Also, be aware that there a a lot of PDF files that have text which is the
result of a low-accuracy OCR scan of the page images in the PDF file.
High-accuracy OCR scan is rather expensive. You can usually tell if you have
a "scanned" PDF by zooming way in - a PDF file generated directly from a
word processor source file will retain smooth curves on characters while a
PDF generated from scanned page images will show heavy pixelation.
-- Jack Krupansky
-----Original Message-----
From: Alexandre Rafalovitch
Sent: Tuesday, May 6, 2014 1:30 AM
To: solr-user@lucene.apache.org
Subject: Re: Indexing scanned PDFs
Nothing I am aware of for Solr directly. You may have better luck
chasing this at TIKA mailing list, as that's what Solr uses under
covers to index PDF otherwise.
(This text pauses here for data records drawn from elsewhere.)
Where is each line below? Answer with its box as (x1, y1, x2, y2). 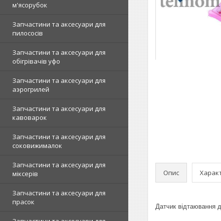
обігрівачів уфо (12, 57, 60, 66)
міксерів (12, 169, 38, 178)
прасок (12, 197, 35, 206)
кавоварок (12, 113, 47, 122)
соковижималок (12, 141, 62, 150)
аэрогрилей (12, 85, 49, 94)
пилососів (12, 29, 43, 37)
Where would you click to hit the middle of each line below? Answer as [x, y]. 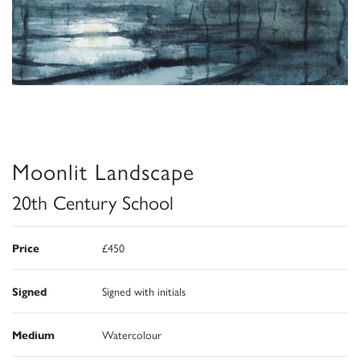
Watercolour [132, 334]
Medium [33, 334]
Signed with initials [144, 290]
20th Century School [93, 201]
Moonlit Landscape [103, 170]
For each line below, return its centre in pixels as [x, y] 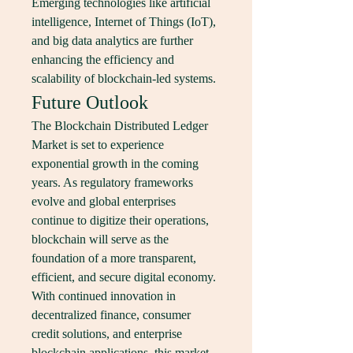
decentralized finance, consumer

Doing a quick search for Tika and OCR
brings up a number of links.
Regards,
Alex.
Personal website: http://www.outerthoughts.com/
Current project: http://www.solr-start.com/ - Accelerating your Solr
proficiency
On Tue, May 6, 2014 at 12:15 PM, Chandan Tamrakar
<chandan.tamra...@nepasoft.com> wrote:
we are using SOLr to index pdf documents but there are cases where PDFs
are usually a scanned document with no text to extract and index .
Is there a plugin or module in SOLR that we can integrate so that it would
actually extract a text / OCR and then index?